**Work item**:
Without the pictures, give the records again exactly as they appear.

------------------------------------------------------------

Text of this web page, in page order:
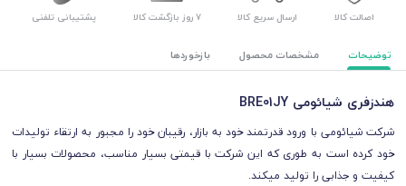
اصالت کالا ارسال سریع کالا ۷ روز بازگشت کالا پشتیبانی تلفنی
توضیحات مشخصات محصول بازخوردها
هندزفری شیائومی BRE01JY
شرکت شیائومی با ورود قدرتمند خود به بازار، رقیبان خود را مجبور به ارتقاء تولیدات
خود کرده است به طوری که این شرکت با قیمتی بسیار مناسب، محصولات بسیار با
کیفیت و جذابی را تولید میکند.
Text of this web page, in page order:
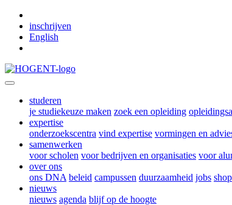
inschrijven
English
studeren
je studiekeuze maken zoek een opleiding
expertise
onderzoekscentra vind expertise vormingen en
samenwerken
voor scholen voor bedrijven en organisaties voor
over ons
ons DNA beleid campussen duurzaamheid jobs shop
nieuws
nieuws agenda blijf op de hoogte
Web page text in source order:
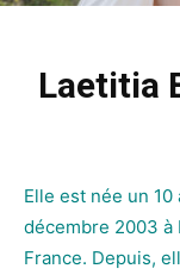
Laetitia
Elle est née un 10
décembre 2003 à
France. Depuis,
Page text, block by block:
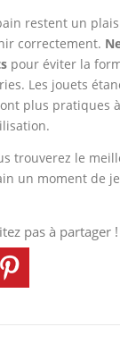
restent un
correctement.
pour éviter la
Les jouets
plus pratiques
trouverez le
un moment de
pas à partager !
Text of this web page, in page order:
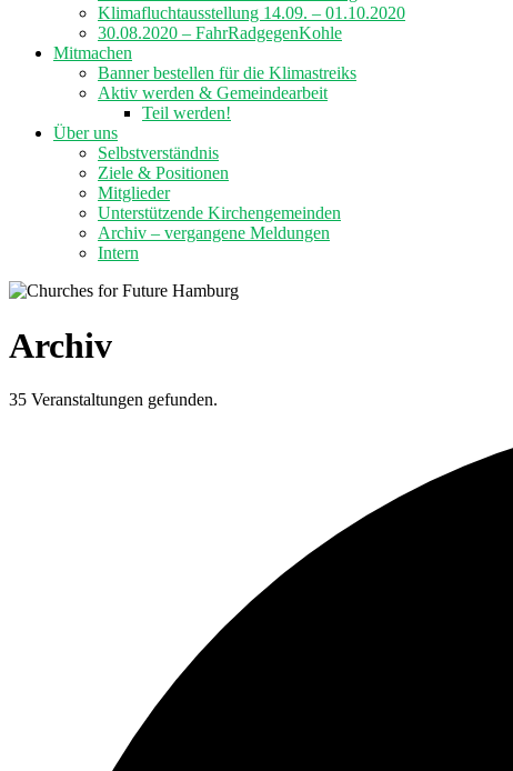
Klimafluchtausstellung 14.09. – 01.10.2020
30.08.2020 – FahrRadgegenKohle
Mitmachen
Banner bestellen für die Klimastreiks
Aktiv werden & Gemeindearbeit
Teil werden!
Über uns
Selbstverständnis
Ziele & Positionen
Mitglieder
Unterstützende Kirchengemeinden
Archiv – vergangene Meldungen
Intern
Archiv
35 Veranstaltungen gefunden.
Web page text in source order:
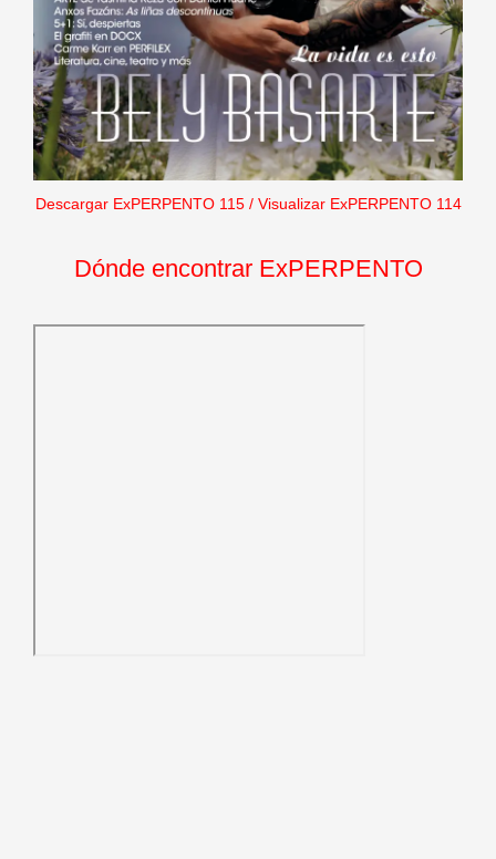
Descargar ExPERPENTO 115/ Visualizar ExPERPENTO 114
Dónde encontrar ExPERPENTO
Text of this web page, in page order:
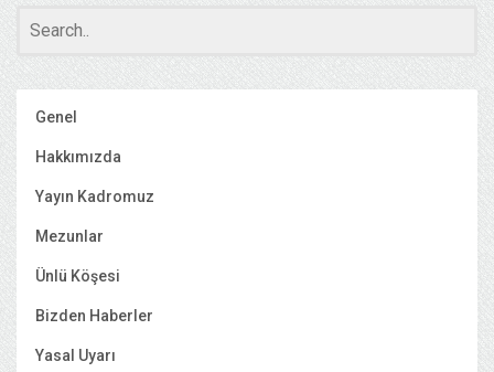
Genel
Hakkımızda
Yayın Kadromuz
Mezunlar
Ünlü Köşesi
Bizden Haberler
Yasal Uyarı
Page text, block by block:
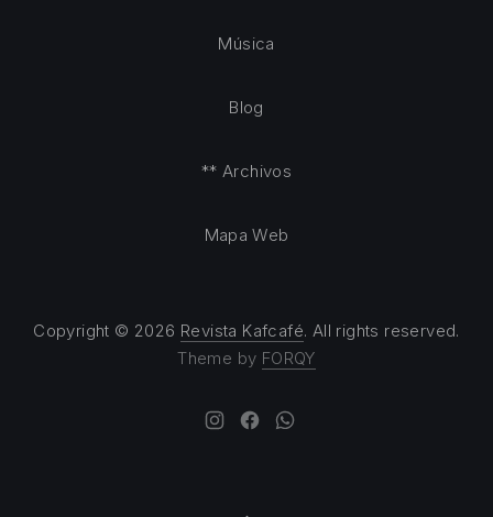
Copyright © 2026 Revista Kafcafé. All rights reserved.
Theme by FORQY
Música
Blog
** Archivos
Mapa Web
New Window
New Window
New Window
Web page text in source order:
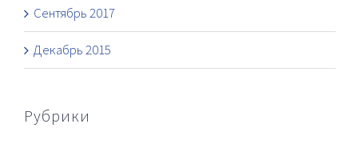
Сентябрь 2017
Декабрь 2015
Рубрики
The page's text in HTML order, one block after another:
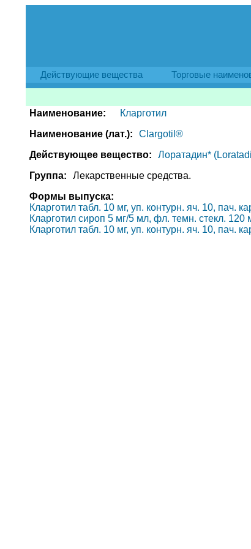
Действующие вещества Торговые
Наименование:
Кларготил
Наименование (лат.):
Clargotil®
Действующее вещество:
Лоратадин*
Группа:
Лекарственные средства.
Формы выпуска:
Кларготил табл. 10 мг, уп. контурн. яч. 10, пач.
Кларготил сироп 5 мг/5 мл, фл. темн. стекл.
Кларготил табл. 10 мг, уп. контурн. яч. 10, пач.
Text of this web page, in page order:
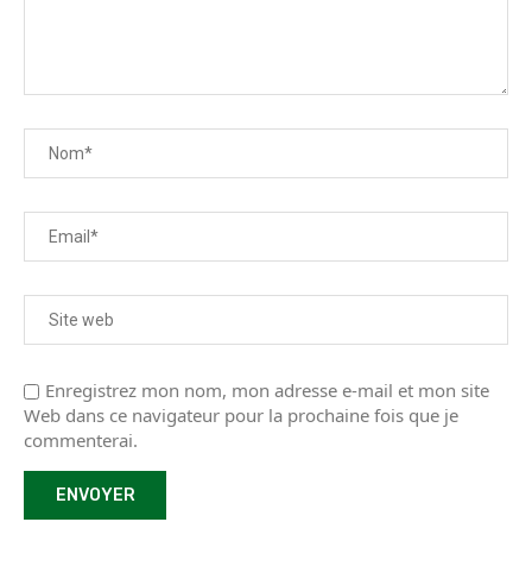
Enregistrez mon nom, mon adresse e-mail et mon site
Web dans ce navigateur pour la prochaine fois que je
commenterai.
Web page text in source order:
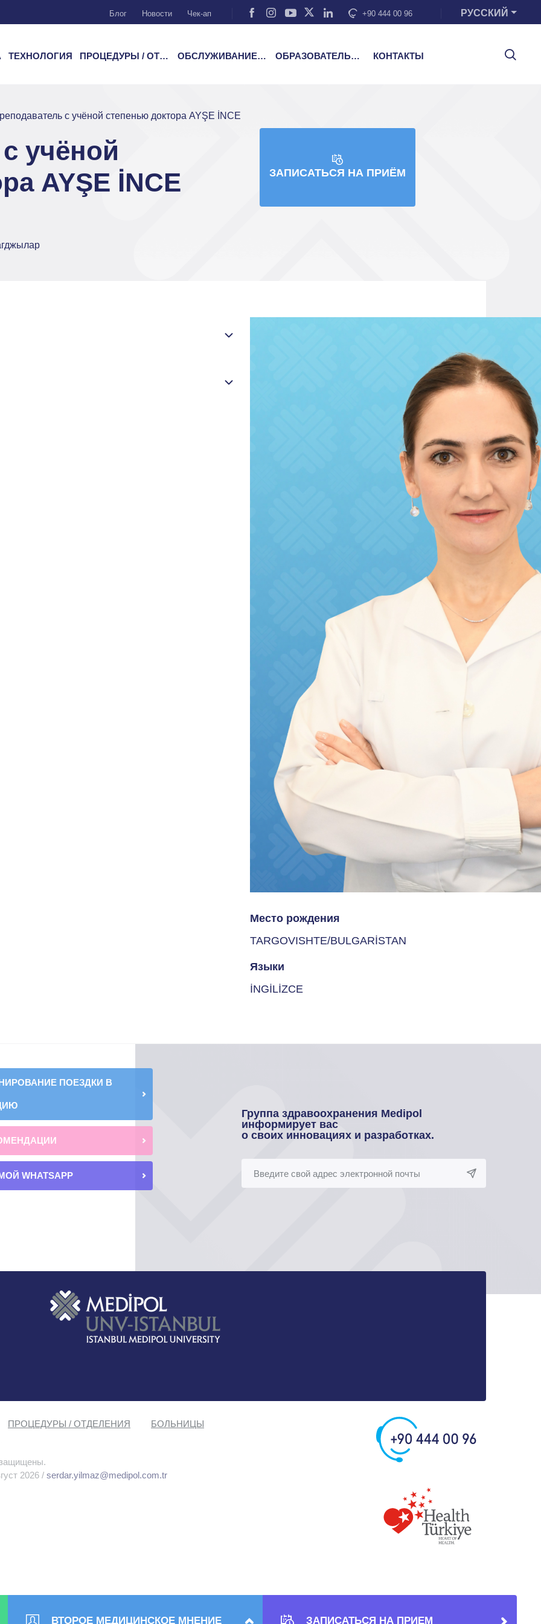
Блог Новости Чек-ап +90 444 00 96 РУССКИЙ
ТЕХНОЛОГИЯ ПРОЦЕДУРЫ / ОТДЕЛЕНИЯ ОБСЛУЖИВАНИЕ ПАЦИЕНТОВ ОБРАЗОВАТЕЛЬНЫЕ УСЛУГИ КОНТАКТЫ
с учёной степенью доктора AYŞE İNCE
учёной
AYŞE İNCE
ЗАПИСАТЬСЯ НА ПРИЁМ
Место рождения
TARGOVISHTE/BULGARİSTAN
Языки
İNGİLİZCE
ПОЕЗДКИ В
WHATSAPP
Группа здравоохранения Medipol
информирует вас
о своих инновациях и разработках.
ПРОЦЕДУРЫ / ОТДЕЛЕНИЯ
БОЛЬНИЦЫ
2026 / serdar.yilmaz@medipol.com.tr
ВТОРОЕ МЕДИЦИНСКОЕ МНЕНИЕ ЗАПИСАТЬСЯ НА ПРИЕМ
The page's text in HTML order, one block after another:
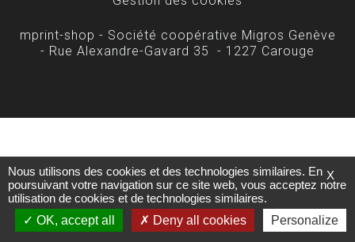
mprint-shop - Société coopérative Migros Genève
- Rue Alexandre-Gavard 35 - 1227 Carouge
X
Nous utilisons des cookies et des technologies similaires. En
poursuivant votre navigation sur ce site web, vous acceptez notre
utilisation de cookies et de technologies similaires.
OK, accept all
Deny all cookies Personalize
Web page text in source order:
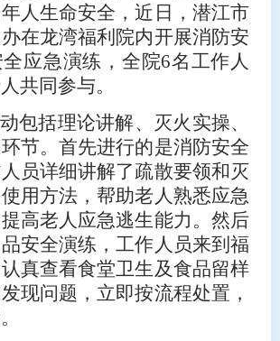
人生命安全，近日，潜江市
在龙湾福利院内开展消防安
应急演练，全院6名工作人
共同参与。
包括理论讲解、灭火实操、
节。首先进行的是消防安全
员详细讲解了疏散要领和灭
用方法，帮助老人熟悉应急
高老人应急逃生能力。然后
安全演练，工作人员来到福
真查看食堂卫生及食品留样
现问题，立即按流程处置，
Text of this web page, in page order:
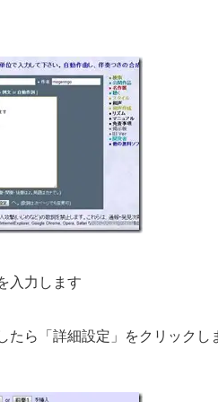
入力します
たら「詳細設定」をクリックし
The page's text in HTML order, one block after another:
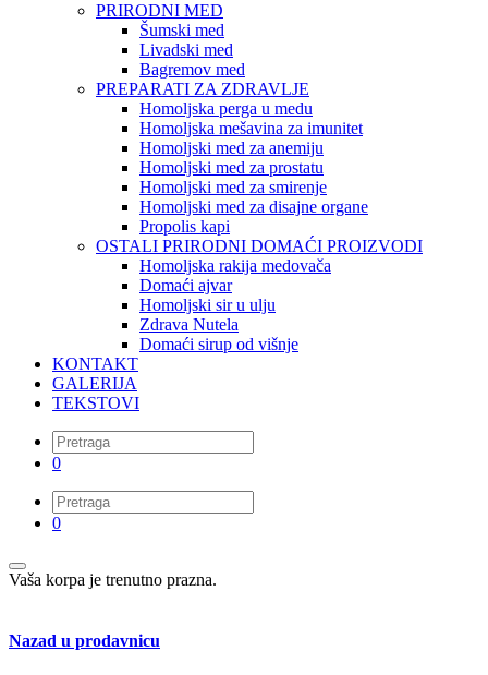
PRIRODNI MED
Šumski med
Livadski med
Bagremov med
PREPARATI ZA ZDRAVLJE
Homoljska perga u medu
Homoljska mešavina za imunitet
Homoljski med za anemiju
Homoljski med za prostatu
Homoljski med za smirenje
Homoljski med za disajne organe
Propolis kapi
OSTALI PRIRODNI DOMAĆI PROIZVODI
Homoljska rakija medovača
Domaći ajvar
Homoljski sir u ulju
Zdrava Nutela
Domaći sirup od višnje
KONTAKT
GALERIJA
TEKSTOVI
0
0
Vaša korpa je trenutno prazna.
Nazad u prodavnicu
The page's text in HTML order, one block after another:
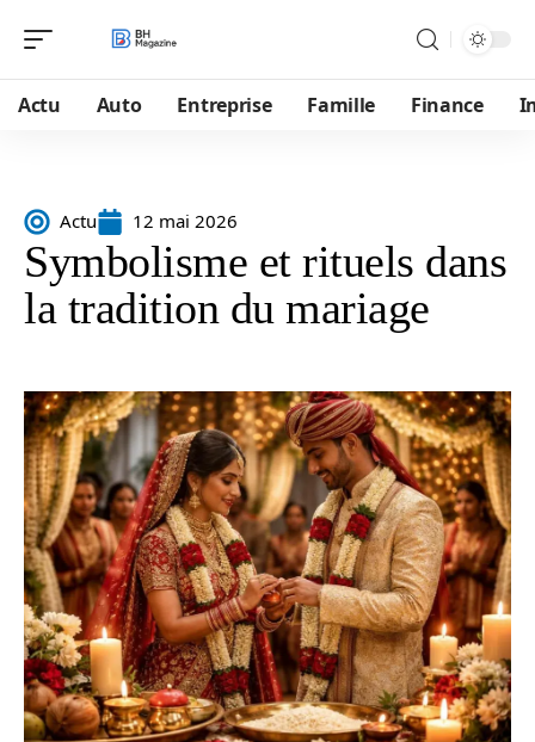
Actu Auto Entreprise Famille Finance
Actu 12 mai 2026
Symbolisme et rituels dans
la tradition du mariage
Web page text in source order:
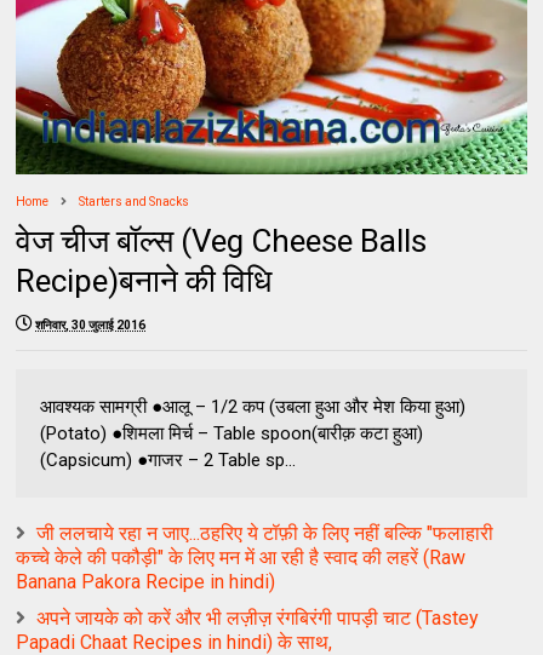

------------------------------------------------------------

**Reply to the task**:
Text of this web page, in page order:
اصالت کالا ارسال سریع کالا ۷ روز بازگشت کالا پشتیبانی تلفنی
توضیحات مشخصات محصول بازخوردها
هندزفری شیائومی BRE01JY
شرکت شیائومی با ورود قدرتمند خود به بازار، رقیبان خود را مجبور به ارتقاء تولیدات
خود کرده است به طوری که این شرکت با قیمتی بسیار مناسب، محصولات بسیار با
کیفیت و جذابی را تولید میکند.
Text of this web page, in page order:
inschrijven
English
studeren
je studiekeuze maken zoek een opleiding
expertise
onderzoekscentra vind expertise vormingen en
samenwerken
voor scholen voor bedrijven en organisaties voor
over ons
ons DNA beleid campussen duurzaamheid jobs shop
nieuws
nieuws agenda blijf op de hoogte
Web page text in source order:
Laetitia
Elle est née un 10
décembre 2003 à
France. Depuis,
Page text, block by block:
restent un
correctement.
pour éviter la
Les jouets
plus pratiques
trouverez le
un moment de
pas à partager !
Text of this web page, in page order:
Klimafluchtausstellung 14.09. – 01.10.2020
30.08.2020 – FahrRadgegenKohle
Mitmachen
Banner bestellen für die Klimastreiks
Aktiv werden & Gemeindearbeit
Teil werden!
Über uns
Selbstverständnis
Ziele & Positionen
Mitglieder
Unterstützende Kirchengemeinden
Archiv – vergangene Meldungen
Intern
Archiv
35 Veranstaltungen gefunden.
Web page text in source order:
Descargar ExPERPENTO 115/ Visualizar ExPERPENTO 114
Dónde encontrar ExPERPENTO
Text of this web page, in page order:
Genel
Hakkımızda
Yayın Kadromuz
Mezunlar
Ünlü Köşesi
Bizden Haberler
Yasal Uyarı
Page text, block by block:
Copyright © 2026 Revista Kafcafé. All rights reserved.
Theme by FORQY
Música
Blog
** Archivos
Mapa Web
New Window
New Window
New Window
Web page text in source order:
Сентябрь 2017
Декабрь 2015
Рубрики
The page's text in HTML order, one block after another:
Действующие вещества Торговые
Наименование:
Кларготил
Наименование (лат.):
Clargotil®
Действующее вещество:
Лоратадин*
Группа:
Лекарственные средства.
Формы выпуска:
Кларготил табл. 10 мг, уп. контурн. яч. 10, пач.
Кларготил сироп 5 мг/5 мл, фл. темн. стекл.
Кларготил табл. 10 мг, уп. контурн. яч. 10, пач.
Text of this web page, in page order:
Enregistrez mon nom, mon adresse e-mail et mon site
Web dans ce navigateur pour la prochaine fois que je
commenterai.
Web page text in source order:
Блог Новости Чек-ап +90 444 00 96 РУССКИЙ
ТЕХНОЛОГИЯ ПРОЦЕДУРЫ / ОТДЕЛЕНИЯ ОБСЛУЖИВАНИЕ ПАЦИЕНТОВ ОБРАЗОВАТЕЛЬНЫЕ УСЛУГИ КОНТАКТЫ
с учёной степенью доктора AYŞE İNCE
учёной
AYŞE İNCE
ЗАПИСАТЬСЯ НА ПРИЁМ
Место рождения
TARGOVISHTE/BULGARİSTAN
Языки
İNGİLİZCE
ПОЕЗДКИ В
WHATSAPP
Группа здравоохранения Medipol
информирует вас
о своих инновациях и разработках.
ПРОЦЕДУРЫ / ОТДЕЛЕНИЯ
БОЛЬНИЦЫ
2026 / serdar.yilmaz@medipol.com.tr
ВТОРОЕ МЕДИЦИНСКОЕ МНЕНИЕ ЗАПИСАТЬСЯ НА ПРИЕМ
The page's text in HTML order, one block after another:
mprint-shop - Société coopérative Migros Genève
- Rue Alexandre-Gavard 35 - 1227 Carouge
X
Nous utilisons des cookies et des technologies similaires. En
poursuivant votre navigation sur ce site web, vous acceptez notre
utilisation de cookies et de technologies similaires.
OK, accept all
Deny all cookies Personalize
Web page text in source order:
人生命安全，近日，潜江市
在龙湾福利院内开展消防安
应急演练，全院6名工作人
共同参与。
包括理论讲解、灭火实操、
节。首先进行的是消防安全
员详细讲解了疏散要领和灭
用方法，帮助老人熟悉应急
高老人应急逃生能力。然后
安全演练，工作人员来到福
真查看食堂卫生及食品留样
现问题，立即按流程处置，
Text of this web page, in page order:
入力します
たら「詳細設定」をクリックし
The page's text in HTML order, one block after another:
PRIRODNI MED
Šumski med
Livadski med
Bagremov med
PREPARATI ZA ZDRAVLJE
Homoljska perga u medu
Homoljska mešavina za imunitet
Homoljski med za anemiju
Homoljski med za prostatu
Homoljski med za smirenje
Homoljski med za disajne organe
Propolis kapi
OSTALI PRIRODNI DOMAĆI PROIZVODI
Homoljska rakija medovača
Domaći ajvar
Homoljski sir u ulju
Zdrava Nutela
Domaći sirup od višnje
KONTAKT
GALERIJA
TEKSTOVI
0
0
Vaša korpa je trenutno prazna.
Nazad u prodavnicu
The page's text in HTML order, one block after another:
Actu Auto Entreprise Famille Finance
Actu 12 mai 2026
Symbolisme et rituels dans
la tradition du mariage
Web page text in source order:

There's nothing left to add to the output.